Using the material below, print a verbatim copy of every line from the one containing "Saturday, 24th, 10:30am." through the one containing "simulations impossibles à", inclusive, and omit the pictures.

INFORMATION SHOWN:
——————

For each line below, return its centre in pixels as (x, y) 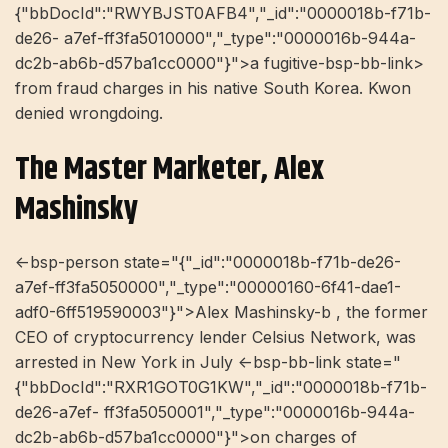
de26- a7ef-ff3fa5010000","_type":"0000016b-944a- (215, 38)
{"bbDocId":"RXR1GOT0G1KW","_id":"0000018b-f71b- (221, 386)
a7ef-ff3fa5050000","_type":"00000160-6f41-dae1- (208, 286)
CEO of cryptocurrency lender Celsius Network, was (215, 336)
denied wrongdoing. (89, 113)
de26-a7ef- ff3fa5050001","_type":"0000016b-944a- (215, 411)
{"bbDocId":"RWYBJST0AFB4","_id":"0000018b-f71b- (223, 13)
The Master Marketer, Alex (169, 170)
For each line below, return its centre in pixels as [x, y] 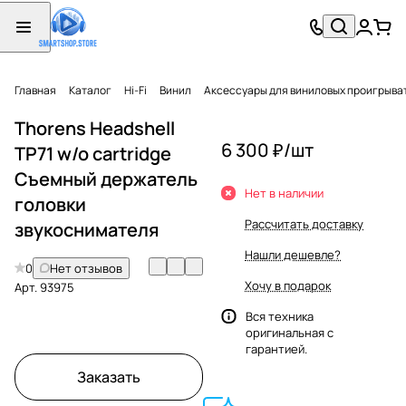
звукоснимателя [87, 229]
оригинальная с [290, 332]
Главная [35, 90]
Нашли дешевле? [293, 254]
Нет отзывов [86, 268]
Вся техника [280, 316]
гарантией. [276, 348]
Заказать [109, 377]
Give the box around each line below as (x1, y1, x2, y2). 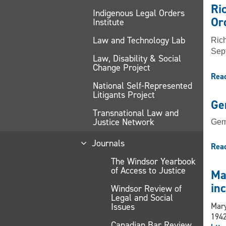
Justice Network (93, 116, 154, 128)
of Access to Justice (111, 164, 186, 177)
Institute (93, 16, 124, 28)
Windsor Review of (111, 182, 182, 195)
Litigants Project (93, 88, 155, 101)
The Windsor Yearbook (111, 155, 196, 167)
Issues (111, 200, 135, 213)
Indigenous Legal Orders (93, 7, 185, 19)
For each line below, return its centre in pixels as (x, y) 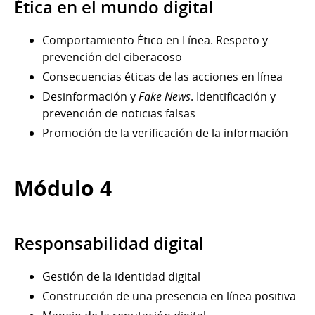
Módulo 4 (63, 188)
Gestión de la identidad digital (121, 276)
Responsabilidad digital (109, 243)
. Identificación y (233, 96)
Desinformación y (90, 96)
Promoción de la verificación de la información (165, 133)
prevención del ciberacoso (112, 57)
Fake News (165, 96)
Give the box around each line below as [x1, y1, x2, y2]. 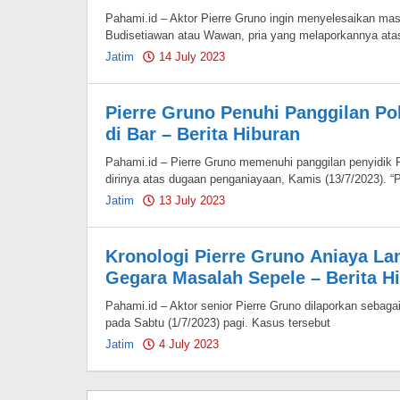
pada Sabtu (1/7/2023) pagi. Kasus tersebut [105, 316, 330, 329]
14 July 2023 [159, 50, 225, 63]
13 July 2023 [159, 194, 225, 207]
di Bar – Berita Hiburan [105, 124, 300, 144]
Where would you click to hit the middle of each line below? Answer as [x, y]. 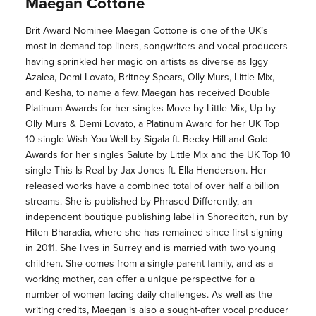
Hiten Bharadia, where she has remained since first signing [154, 233]
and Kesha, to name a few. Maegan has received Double [147, 93]
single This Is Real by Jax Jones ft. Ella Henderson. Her [146, 171]
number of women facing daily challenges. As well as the [148, 295]
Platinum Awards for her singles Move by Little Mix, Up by [150, 109]
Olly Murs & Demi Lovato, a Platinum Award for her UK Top [152, 124]
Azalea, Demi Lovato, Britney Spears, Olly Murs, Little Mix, [150, 78]
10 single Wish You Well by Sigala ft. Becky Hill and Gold [146, 140]
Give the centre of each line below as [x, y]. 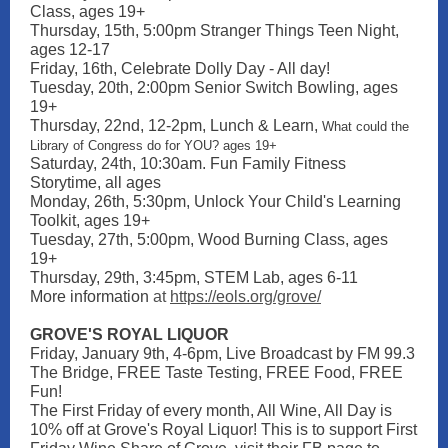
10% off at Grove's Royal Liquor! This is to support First [223, 429]
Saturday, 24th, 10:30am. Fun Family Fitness [188, 163]
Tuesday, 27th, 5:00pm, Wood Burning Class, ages [209, 239]
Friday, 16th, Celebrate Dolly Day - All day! [180, 68]
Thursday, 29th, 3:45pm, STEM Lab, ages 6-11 [194, 277]
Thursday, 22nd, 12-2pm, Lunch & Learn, [176, 125]
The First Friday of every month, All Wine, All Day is [211, 410]
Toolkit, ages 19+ [90, 220]
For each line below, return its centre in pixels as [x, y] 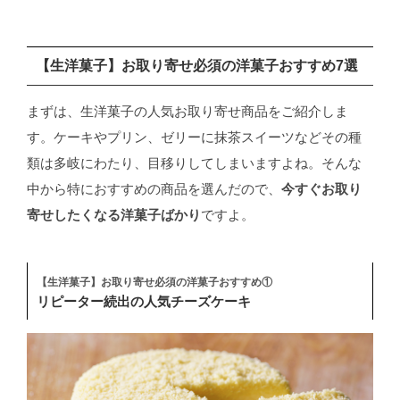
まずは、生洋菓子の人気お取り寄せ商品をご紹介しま [187, 112]
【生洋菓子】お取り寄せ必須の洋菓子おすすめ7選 [196, 66]
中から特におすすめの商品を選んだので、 [154, 189]
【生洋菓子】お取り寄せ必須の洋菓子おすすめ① [154, 283]
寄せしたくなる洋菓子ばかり [113, 215]
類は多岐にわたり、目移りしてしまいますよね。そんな [194, 163]
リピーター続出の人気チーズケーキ [143, 301]
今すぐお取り [321, 189]
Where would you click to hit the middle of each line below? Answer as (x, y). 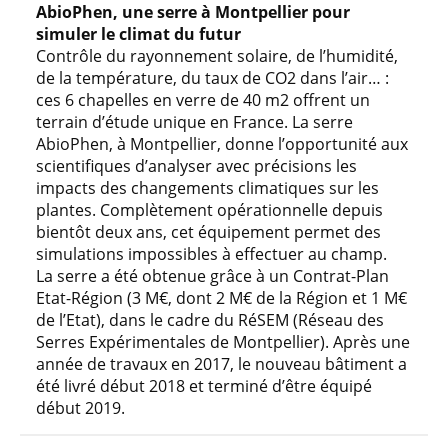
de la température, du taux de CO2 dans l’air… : (212, 78)
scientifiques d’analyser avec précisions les (196, 166)
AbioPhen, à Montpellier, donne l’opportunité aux (222, 144)
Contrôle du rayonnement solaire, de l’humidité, (217, 56)
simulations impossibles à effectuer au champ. (211, 254)
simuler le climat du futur (138, 34)
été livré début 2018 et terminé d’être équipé (204, 386)
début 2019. (80, 408)
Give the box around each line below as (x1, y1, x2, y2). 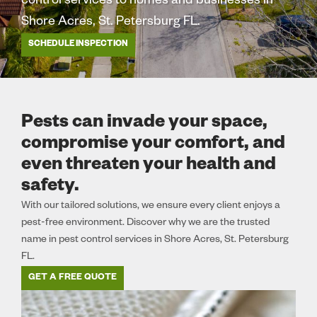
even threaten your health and (21, 156, 276, 176)
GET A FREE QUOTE (28, 273, 117, 283)
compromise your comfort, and (21, 135, 285, 155)
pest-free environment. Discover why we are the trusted (21, 218, 270, 229)
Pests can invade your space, (21, 114, 267, 134)
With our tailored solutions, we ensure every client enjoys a (21, 201, 280, 212)
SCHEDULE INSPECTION (28, 40, 128, 50)
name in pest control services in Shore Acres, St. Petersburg (21, 235, 289, 246)
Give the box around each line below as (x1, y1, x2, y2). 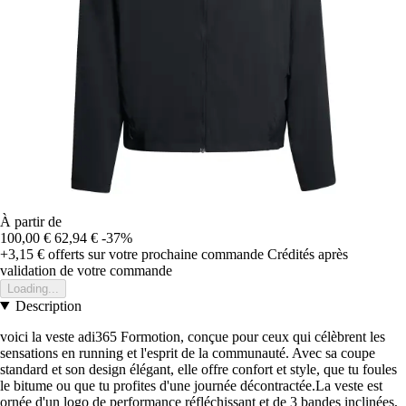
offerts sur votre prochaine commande (44, 246, 264, 262)
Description (14, 297, 82, 314)
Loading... (7, 281, 59, 295)
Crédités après (267, 246, 348, 262)
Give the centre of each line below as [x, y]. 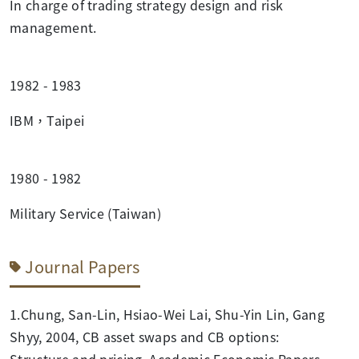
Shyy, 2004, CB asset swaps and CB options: [145, 336]
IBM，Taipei [47, 120]
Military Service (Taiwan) [85, 213]
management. [53, 27]
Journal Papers [83, 266]
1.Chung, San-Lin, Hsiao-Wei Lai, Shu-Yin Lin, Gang [167, 314]
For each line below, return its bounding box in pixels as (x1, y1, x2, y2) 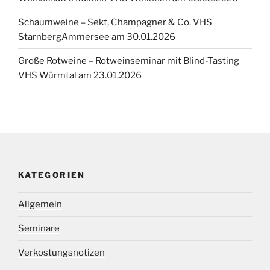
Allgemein (18, 199, 62, 210)
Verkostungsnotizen (18, 247, 105, 259)
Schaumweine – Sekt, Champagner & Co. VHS (18, 16, 212, 28)
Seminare (18, 223, 60, 234)
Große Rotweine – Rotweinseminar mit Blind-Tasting (18, 55, 239, 66)
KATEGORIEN (18, 170, 86, 180)
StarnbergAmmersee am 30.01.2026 (18, 31, 175, 42)
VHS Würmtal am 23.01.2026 (18, 69, 142, 81)
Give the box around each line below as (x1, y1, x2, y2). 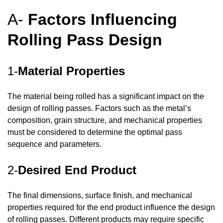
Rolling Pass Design (7, 30, 162, 49)
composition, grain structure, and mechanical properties (7, 116, 202, 125)
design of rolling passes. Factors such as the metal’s (7, 104, 191, 113)
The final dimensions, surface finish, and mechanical (7, 191, 192, 200)
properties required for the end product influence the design (7, 203, 215, 212)
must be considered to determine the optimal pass (7, 128, 182, 137)
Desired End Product (18, 163, 136, 177)
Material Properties (18, 64, 125, 78)
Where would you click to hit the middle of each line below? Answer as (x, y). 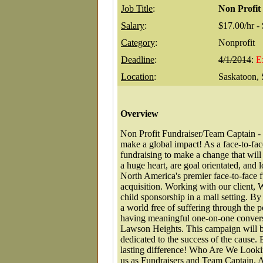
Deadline (138, 60)
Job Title (137, 9)
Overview (139, 114)
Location (137, 77)
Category (138, 43)
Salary (133, 26)
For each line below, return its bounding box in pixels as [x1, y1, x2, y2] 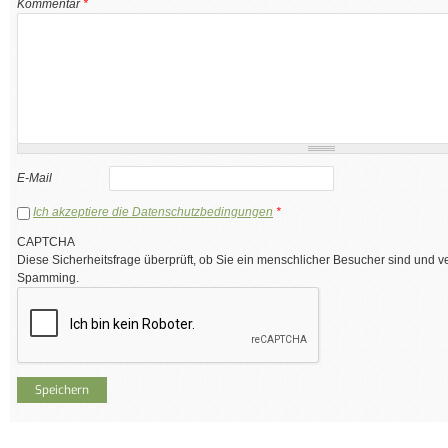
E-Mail [17, 170, 52, 185]
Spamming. [17, 271, 79, 286]
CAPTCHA [17, 235, 75, 250]
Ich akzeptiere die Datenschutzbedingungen [33, 205, 273, 220]
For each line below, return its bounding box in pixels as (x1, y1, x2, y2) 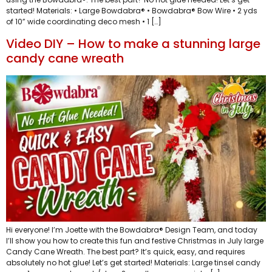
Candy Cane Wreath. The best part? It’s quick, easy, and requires (6, 246, 245, 257)
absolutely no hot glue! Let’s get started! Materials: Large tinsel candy (6, 257, 260, 268)
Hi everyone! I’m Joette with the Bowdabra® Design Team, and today (6, 224, 257, 235)
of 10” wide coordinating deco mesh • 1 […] (6, 16, 161, 27)
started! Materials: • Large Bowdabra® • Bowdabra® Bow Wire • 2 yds (6, 5, 257, 16)
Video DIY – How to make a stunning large (6, 35, 260, 52)
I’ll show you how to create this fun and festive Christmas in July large (6, 235, 263, 246)
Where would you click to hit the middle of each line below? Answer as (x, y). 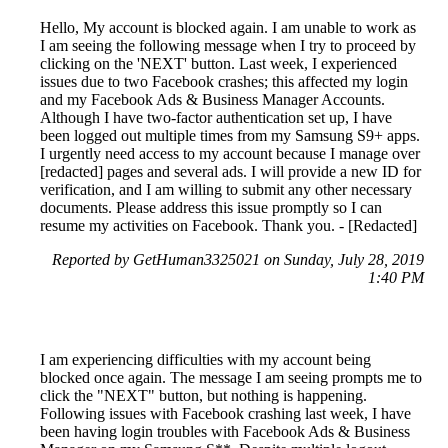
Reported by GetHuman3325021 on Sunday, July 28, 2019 (238, 260)
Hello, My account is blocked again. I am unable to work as (228, 28)
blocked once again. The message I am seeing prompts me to (231, 378)
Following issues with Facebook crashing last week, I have (225, 414)
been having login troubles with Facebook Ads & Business (225, 432)
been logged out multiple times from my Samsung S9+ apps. (230, 136)
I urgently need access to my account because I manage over (230, 154)
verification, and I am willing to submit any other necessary (226, 190)
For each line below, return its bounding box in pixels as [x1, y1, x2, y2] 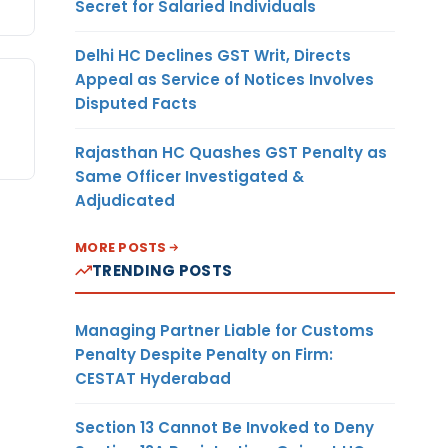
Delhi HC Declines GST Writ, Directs [75, 44, 351, 66]
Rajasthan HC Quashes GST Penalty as [75, 141, 387, 163]
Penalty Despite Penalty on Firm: [75, 343, 333, 365]
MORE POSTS [75, 237, 167, 257]
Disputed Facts [75, 92, 197, 114]
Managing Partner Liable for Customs [75, 319, 374, 341]
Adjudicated [75, 189, 175, 211]
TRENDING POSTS [92, 259, 233, 281]

——————

RESULT OF THE EXERCISE:
Saturday, 24th, 10:30am. Fun Family Fitness [188, 163]
Tuesday, 27th, 5:00pm, Wood Burning Class, ages [209, 239]
Friday, 16th, Celebrate Dolly Day - All day! [180, 68]
Thursday, 29th, 3:45pm, STEM Lab, ages 6-11 [194, 277]
Thursday, 22nd, 12-2pm, Lunch & Learn, [176, 125]
The First Friday of every month, All Wine, All Day is [211, 410]
Toolkit, ages 19+ [90, 220]
For each line below, return its centre in pixels as [x, y] 
まずは、生洋菓子の人気お取り寄せ商品をご紹介しま [187, 112]
【生洋菓子】お取り寄せ必須の洋菓子おすすめ7選 [196, 66]
中から特におすすめの商品を選んだので、 [154, 189]
【生洋菓子】お取り寄せ必須の洋菓子おすすめ① [154, 283]
寄せしたくなる洋菓子ばかり [113, 215]
類は多岐にわたり、目移りしてしまいますよね。そんな [194, 163]
リピーター続出の人気チーズケーキ [143, 301]
今すぐお取り [321, 189]
Where would you click to hit the middle of each line below? Answer as (x, y). 
de la température, du taux de CO2 dans l’air… : (212, 78)
scientifiques d’analyser avec précisions les (196, 166)
AbioPhen, à Montpellier, donne l’opportunité aux (222, 144)
Contrôle du rayonnement solaire, de l’humidité, (217, 56)
simulations impossibles à effectuer au champ. (211, 254)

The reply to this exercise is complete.